Fourth, the tea price increased very slowly from the 1950s to the early 1990s. As figure 5.5 shows, it took almost ten years for the tea price to increase from ¥0.20 (1950) to ¥1.00 (1959) per kilogram, and an additional thirty years to reach ¥10.00 (1992). Xu Kun, the head of the Xishuangbanna Supervision Bureau of Technology and Quality, recalled that in 1992, when the tea price in Xishuangbanna was only ¥10 per kilogram, he was visited by a special guest from Hong Kong.
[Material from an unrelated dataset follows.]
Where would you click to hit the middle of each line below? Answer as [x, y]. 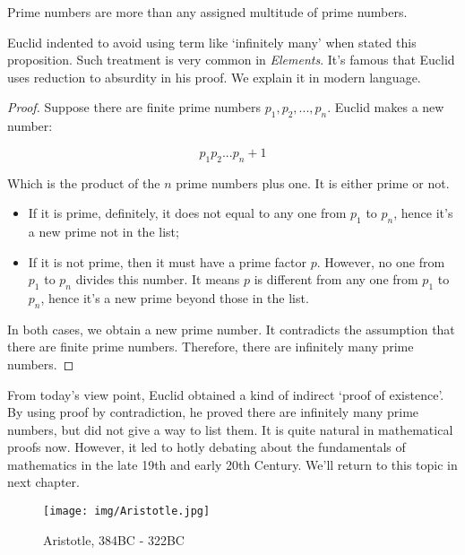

This guest suggested that the local tea production should be placed under better supervision because he had witnessed how “lazy” the local peasants were when they worked in the tea fields, and he felt it was a pity that the good tea material was not being well managed. Since the early 1990s, people from Puer tea consumption areas, such as Hong Kong (and, later, Taiwan), had been attracted by the value of Puer tea and started paying attention to the situation in the production area. Though the Hong Kong guest's impression about laziness might well be a prejudiced view of local production techniques, local people hadn't started actively working on tea because tea prices were still low. At present, however, outside traders were worried that some locals were working too hard, overpicking the trees and curbing the tea's natural growth.